I hope that you have started year 2010 on a high note! This year we want to make our group the most active and the most vibrant on Pulse Wire. We will begin by exploring Sexual and Reproductive Health Rights (for everyone). To kick start this exciting adventure read the short story below. The story is based on a real life experiencealthoug names have been changed.

Noma was 15 years old. She lived in Lupane, ZImbabwe with her mother and father and five younger siblings. She left school at 12 to help her mother look after the other children.

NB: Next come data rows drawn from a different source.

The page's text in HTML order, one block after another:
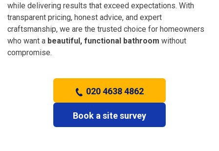
while delivering results that exceed expectations. With
transparent pricing, honest advice, and expert
craftsmanship, we are the trusted choice for homeowners
who want a beautiful, functional bathroom without
compromise.
020 4638 4862
Book a site survey
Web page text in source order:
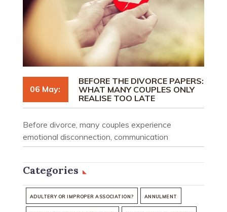
06 May:
BEFORE THE DIVORCE PAPERS:
WHAT MANY COUPLES ONLY
REALISE TOO LATE
Before divorce, many couples experience
emotional disconnection, communication
breakdown, and uncertainty. Understand what
people often realise too late.
Categories
ADULTERY OR IMPROPER ASSOCIATION? ANNULMENT
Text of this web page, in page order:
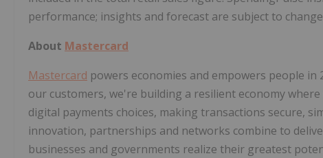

Money was always a problem and her younger brother was often sick and needed medication.

An older man from town, a wealthy father, always chatted to Noma when he visited her father. He brought her small gifts and complimented her. Her friends thought she was really lucky to have such a rich man showing her attention. Her mother encouraged her to be friendly with him and to accept his gifts.

When he invited Noma to his house one day, she agreed. In his room he fondled her and offered her money for her family. He said that she only had to have sex with him and then she wouldn’t have to pay back the money. Noma was scared and confused. She had heard about HIV, but he was so smart and well-dressed that she didn’t think he would be positive. She didn’t want to suggest using a condom because he was much older than her and she knew she couldn’t get pregnant if it was her first time. She desperately needed the money because her brother needed an operation. She agreed to have sex.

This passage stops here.